The device consists of two complementary devices: a 16-F outer-diameter deflectable guide sheath (Heli-FX Guide) and an electromechanical delivery device (Heli- FX Applier) that implants the EndoAnchor (Figure 3). The EndoAnchor itself is a helical “screw-like” implant with an atraumatic conical tip and is made of a metal alloy. It is 4.5 mm in length, 3 mm in diameter, and made of a round wire that measures 0.5 mm in diameter. A minimum of four EndoAnchors are recommended for aortic necks up to 29 mm in diameter, and at least six EndoAnchors are needed for larger necks. It features a tapered needlepoint that allows penetration through diffusely calcified vascular tissue but prevents overpenetration through the adventitia of the aortic wall while still being able to withstand a force of 20 N (in a silastic model).26

The use of EndoAnchors has been studied with an array of different endografts, including Zenith (Cook Medical), Endurant (Medtronic, Inc., Santa Rosa, CA), Excluder (Gore & Associates, Flagstaff, AZ), Talent (Medtronic, Inc.), and AneuRx (Medtronic, Inc.).27,28 The Heli-FX Thoracic EndoAnchor system is indicated for use in patients with type 1 endoleak or migration, as well as managing “bird-beaking” of stent grafts in the arch. So far, there have been no reported cases of type III endoleak formation due to graft tears at the anchor site.
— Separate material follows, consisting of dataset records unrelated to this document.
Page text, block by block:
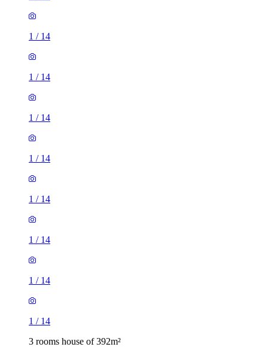
1 / 14
1 / 14
1 / 14
1 / 14
1 / 14
1 / 14
1 / 14
1 / 14
3 rooms house of 392m²
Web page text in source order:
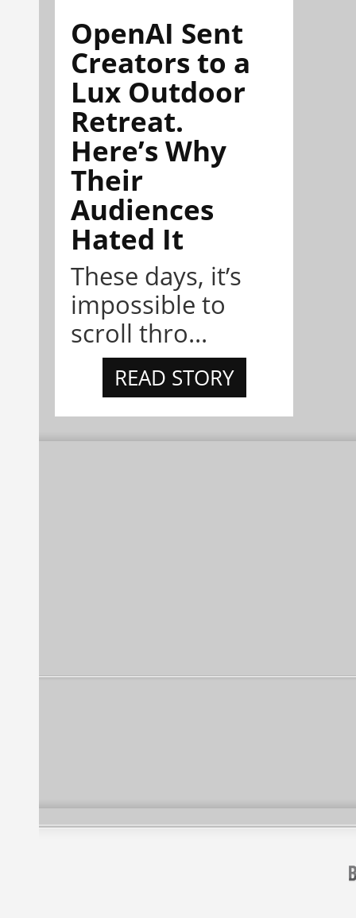
OpenAI Sent
Creators to a
Lux Outdoor
Retreat.
Here’s Why
Their
Audiences
Hated It
These days, it’s
impossible to
scroll thro...
READ STORY
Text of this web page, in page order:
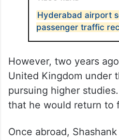
Hyderabad airport
passenger traffic
However, two years
United Kingdom under
pursuing higher
that he would return to
Once abroad,
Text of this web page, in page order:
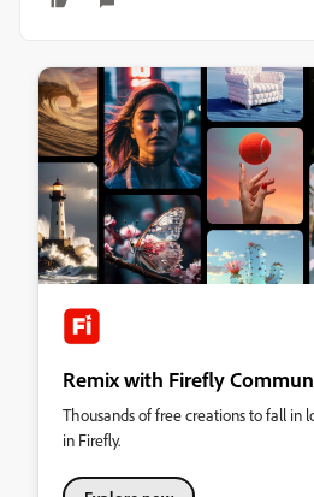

Endovascular techniques for managing EL1 have evolved so that the aortic interventionist has an armamentarium of tools, which can be tailored to each individual case. These include the addition of balloon-mounted stents or EndoAnchors to improve fixation or embolization of either the sac or endoleak tract to decrease inflow. These techniques, as well as evolving mechanisms of extending the landing zone to help prevent EL1 in the first place (eg, fenestrated grafts or snorkels/ chimneys) should help decrease rupture rates and improve outcomes.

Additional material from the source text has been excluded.